Representative Tim Murphy, the Pennsylvania Republican who is a clinical psychologist and who introduced the bill, spent a year conducting research on the system after the 2012 shooting at Sandy Hook Elementary School in Newtown, Conn. He carried out that study at the request of House Republican leaders; his bill is under consideration by the House Energy and Commerce Committee.

Other proposals include a bill from Senator John Cornyn, Republican of Texas, that would help law enforcement agencies identify and seek treatment for those with mental health problems. An aide to Mr. Cornyn said Tuesday that discussions were underway to potentially combine his proposals with similar legislation.

The clinic shooting, in which a 57-year-old loner, Robert L. Dear Jr., has been charged with murder, left many lamenting the continued lack of legislative action to address the mass shootings that have become all too common.

But Senator Harry Reid of Nevada, the Senate Democratic leader, said that while overhauling the mental health care system was important, it was “only remotely connected” to most gun deaths.

“It seems to me any time, and that’s often now, we have one of these horrible murders take place, the Republicans go, ‘Let’s do something about mental health,’ ” Mr.
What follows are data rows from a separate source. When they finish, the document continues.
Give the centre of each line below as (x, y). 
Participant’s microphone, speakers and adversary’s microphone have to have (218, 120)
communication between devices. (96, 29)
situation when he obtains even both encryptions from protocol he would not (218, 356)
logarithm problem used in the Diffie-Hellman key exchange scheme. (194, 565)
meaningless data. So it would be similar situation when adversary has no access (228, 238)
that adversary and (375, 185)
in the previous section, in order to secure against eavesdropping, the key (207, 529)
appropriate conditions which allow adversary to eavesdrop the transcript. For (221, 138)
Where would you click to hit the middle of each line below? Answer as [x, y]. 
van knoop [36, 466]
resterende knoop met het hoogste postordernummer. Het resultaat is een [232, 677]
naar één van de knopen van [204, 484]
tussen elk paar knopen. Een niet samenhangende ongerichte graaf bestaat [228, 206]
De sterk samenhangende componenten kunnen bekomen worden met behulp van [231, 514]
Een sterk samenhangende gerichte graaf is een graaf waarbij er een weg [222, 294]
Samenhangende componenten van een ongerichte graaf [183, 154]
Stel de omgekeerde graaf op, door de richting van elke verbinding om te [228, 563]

Reid said. “The word ‘gun’ is not mentioned because they’re afraid to mention guns.”

House Democrats indicated that they were likely to oppose Mr. Murphy’s bill to overhaul the mental health system.

“That bill, the Murphy bill, has become unfortunately a partisan bill, when it could have been a totally bipartisan bill,” said Representative Xavier Becerra, Democrat of California. “And that’s unfortunate, because we need to get these done.”
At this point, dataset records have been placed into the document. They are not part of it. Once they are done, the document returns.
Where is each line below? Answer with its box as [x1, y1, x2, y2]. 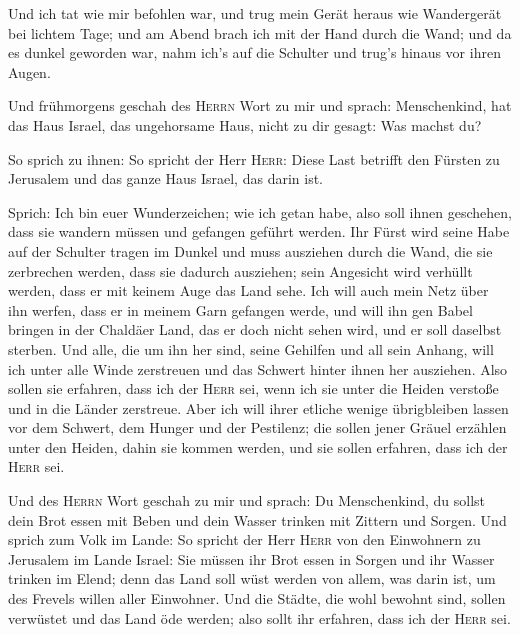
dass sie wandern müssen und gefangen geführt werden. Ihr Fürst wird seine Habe [8, 221, 510, 242]
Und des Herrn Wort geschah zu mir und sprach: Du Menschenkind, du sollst [8, 490, 486, 511]
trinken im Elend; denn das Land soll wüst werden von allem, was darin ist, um [8, 568, 496, 589]
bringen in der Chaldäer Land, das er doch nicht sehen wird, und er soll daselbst [8, 319, 502, 340]
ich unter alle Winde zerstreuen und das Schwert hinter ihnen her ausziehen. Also [8, 358, 508, 379]
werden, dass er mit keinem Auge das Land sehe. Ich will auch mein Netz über [8, 280, 489, 301]
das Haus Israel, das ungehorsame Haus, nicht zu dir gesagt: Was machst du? [8, 114, 482, 135]
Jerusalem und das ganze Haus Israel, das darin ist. [8, 168, 323, 189]

Reacting to the clinic shooting, President Obama on Tuesday repeated his call to make guns less accessible, adding that while political debate about abortion was legitimate, it should be done “without demonizing organizations like Planned Parenthood.”

Mr. Obama, speaking in France, where he was taking part in international talks on climate change, said, “I will continue to present those things that I can do administratively, but in the end of the day, Congress, states, local governments are going to have to act in order to make sure that we’re preventing people who are deranged or have violent tendencies from getting weapons that can magnify the damage that they do.”

He noted that such assaults, and gun killings in general, were far more common in the United States than in other developed countries. “We devote enormous resources, and properly so,” to fighting terrorism, he said, “and yet, in the United States, we have the power to do more to prevent what is just a regular process of gun homicides that is unequaled by multiples of five, six, 10.”

Correction: December 2, 2015

An earlier version of this article, because of incorrect information in the Federal News transcript, attributed incorrectly a quote about Representative Tim Murphy’s bill to overhaul the mental health system. The quote was from Representative Xavier Becerra, Democrat of California, not Representative Eric Swalwell, who is also a Democrat from California.